Donations can also be made, via PayPal, to smallworldnews@gma

NEW YORK OBSERVER: CNN’s GREAT YEAR:

In recent days, Jonathan Klein signed a four-year contract extension to remain as president of CNN/U.S. Accordingly, Mr. Klein was in a good mood as he addressed staffers during a quarterly Q&A session at the Time Warner Center on the afternoon of Dec. 17.

CNN Worldwide, he told the troops, was enjoying its fourth straight year of double-digit profit growth. “It hasn’t been the greatest news year,” Mr. Klein said. “There haven’t been major news events that have moved the needle. But overall, we’re up pretty significantly, which is nice.”

EVEN CSPAN TILTS RIGHT

WASHINGTON, D.C. - A new study has found that C-SPAN overwhelmingly favors conservative think tanks in its coverage by a three-to-one margin over all left-of-center think tanks. The paper, “Tilting Rightward: C-SPAN’s Coverage of Think Tanks,” by the Center for Economic and Policy Research (CEPR), found that conservatives received 44 percent of total think tank coverage, while conservative/libertarian received another 7 percent, for a right-wing majority of 51 percent. Everything left of center received only 18 percent, with center-left and progressive think tanks garnering 13 percent and 5 percent, respectively. Centrist think tanks got the rest of the coverage.

“C-SPAN is failing to live up to its mission of providing ‘a balanced presentation of points of view,’” said Mark Weisbrot, Co-Director of CEPR and co-author of the study. “In a significant amount of its coverage - events and analysis by influential organizations shaping policy - C-SPAN is presenting opinions that, most of the time, are far to the right of most Americans.
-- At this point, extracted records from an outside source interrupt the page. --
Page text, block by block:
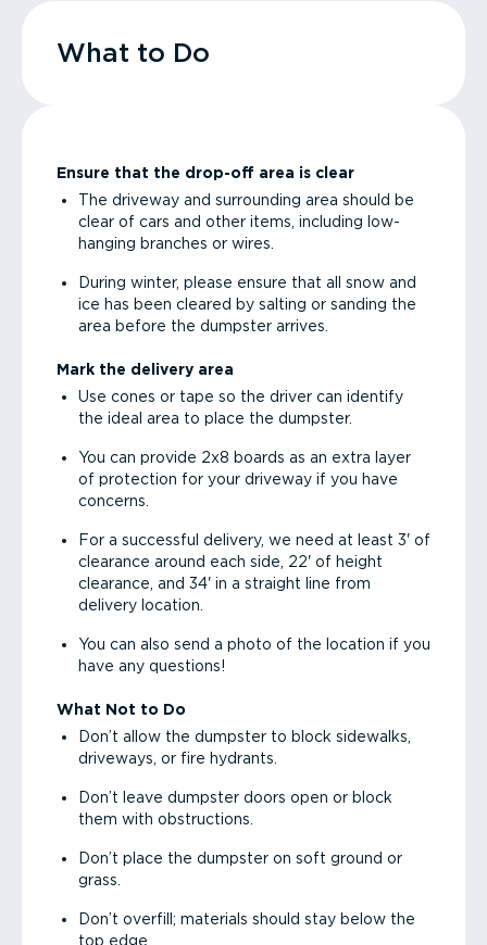
What to Do
Ensure that the drop-off area is clear
The driveway and surrounding area should be
clear of cars and other items, including low-
hanging branches or wires.
During winter, please ensure that all snow and
ice has been cleared by salting or sanding the
area before the dumpster arrives.
Mark the delivery area
Use cones or tape so the driver can identify
the ideal area to place the dumpster.
You can provide 2x8 boards as an extra layer
of protection for your driveway if you have
concerns.
For a successful delivery, we need at least 3' of
clearance around each side, 22' of height
clearance, and 34' in a straight line from
delivery location.
You can also send a photo of the location if you
have any questions!
What Not to Do
Don’t allow the dumpster to block sidewalks,
driveways, or fire hydrants.
Don’t leave dumpster doors open or block
them with obstructions.
Don’t place the dumpster on soft ground or
grass.
Don’t overfill; materials should stay below the
top edge.

It is also lopsided by any common definition of the political spectrum, with a very large bias toward the right.”

MEDIA LAYOFFS

I reported the other day that media companis are themselves havng trouble raising money. NBCUni–owned By GE which reportedly has been involved in subprime loans through one of its affiliates –is laying employees off at MSNBC. The hot rumor is that NBC Nightly News may be hit too.